I have not checked any other critics’ review, so I would not be surprised if I am one of the only people to regard World Trade Center as a complete and monumental disappointment. Quite simply, this movie should never have been made. While the story it tells is somewhat compelling, the movie itself is anything but. Oliver Stone has taken audience manipulation and oversentimentality to an entirely new level. The result is a series of disjointed scenes, posing as a coherent movie, but in reality just a crockpot of cliches, emotional one liners, and the best of CNN’s highlights strung together.
Nicolas Cage and Michael Pena portray John McLoughlin and Will Jimeno, two real-life Port Authority cops who get trapped in the rubble while attempting to evacuate the World Trade Center. What most audience members might be surprised to discover, however, is that 80% of the movie is about these characters “trapped in the rubble.” That’s right. There’s really no huge rescue sequence or heroic shepherding people to safety scene. McLoughlin and Jimeno enter the building and BAM, they’re trapped. The rest of the movie depicts the two men waiting to be rescued while their families worry sick about them.
Okay okay. You can still see the possibilities, right? So could I. First of all, you figure McLoughlin and Jimeno will bond through their difficult situations, maybe engage in some thoughtful, enlightening conversation. Not really. For the most part, they barely talk. When they do, it’s to say things like “I’m thirsty,” “Don’t fall asleep,” and ask simple questions like “What’s your wife’s name?” It never really goes beyond that. Both men never demonstrate a real interest to get to know the other person better or share anything of deep personal value.

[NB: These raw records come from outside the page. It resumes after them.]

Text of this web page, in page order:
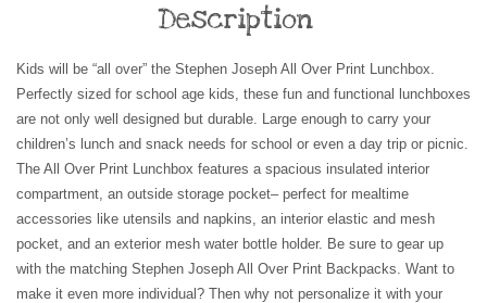
Description
Kids will be “all over” the Stephen Joseph All Over Print Lunchbox.
Perfectly sized for school age kids, these fun and functional lunchboxes
are not only well designed but durable. Large enough to carry your
children’s lunch and snack needs for school or even a day trip or picnic.
The All Over Print Lunchbox features a spacious insulated interior
compartment, an outside storage pocket– perfect for mealtime
accessories like utensils and napkins, an interior elastic and mesh
pocket, and an exterior mesh water bottle holder. Be sure to gear up
with the matching Stephen Joseph All Over Print Backpacks. Want to
make it even more individual? Then why not personalize it with your
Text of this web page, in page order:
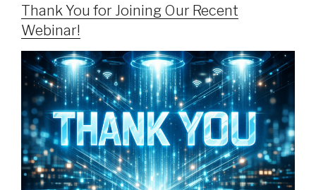
Thank You for Joining Our Recent
Webinar!
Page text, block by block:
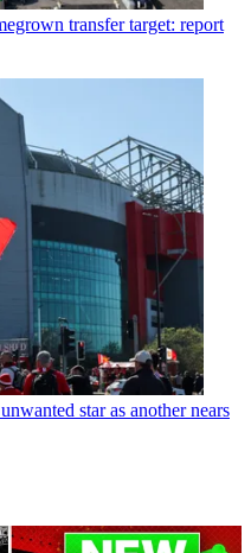
transfer target: report
star as another nears
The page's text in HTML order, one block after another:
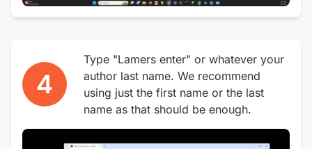
4
Type "Lamers enter" or whatever your
author last name. We recommend
using just the first name or the last
name as that should be enough.
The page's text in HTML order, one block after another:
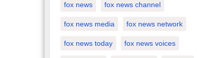
fox news fox news channel
fox news media fox news network
fox news today fox news voices
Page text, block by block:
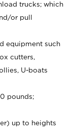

Meanwhile, on the home front, the wives (played predictably by Maria Bello and Maggie Gyllenhaal) are going crazy. Immediately, both assume the worst and each lashes out against other people in their own way. This is not your inspirational “let’s be brave,” “let’s not give up hope,” “we’re all in this together” type of response. No, the characters are basically completely absorbed in their own suffering, pessimistic, and angry.
All right. I know what you may be thinking. This is a true story and this is how the people really were. After all, if you were trapped in rubble with a 300 pound rock on your chest, you might not feel like talking either. If your loved one was missing and last seen in a collapsed building, you’d be hysterical all the time and upset too. Sure. No doubt about it. But this is a movie, isn’t it? And movies are supposed to give us hope. To show us people who can transcend their circumstances, make the best out of their lot in life.
Think about it this way. Why would you want to make a movie about 9-11, possibly the most devastating event in our nation’s history, a mere five years after the fact? It wouldn’t be to remind people that it happened, right? I don’t think our memories are that bad. No rather, as stated by Stone in interviews, it’s to capture the essence of courage and heroism in the face of adversity. While there’s some depiction of that, the majority of the film is about something else. Feeling pain. Feeling fear. Fearing losing the ones you love. Being trapped. Most of us can imagine what that feels like, and it sure ain’t good. Do we really need a movie to illustrate it?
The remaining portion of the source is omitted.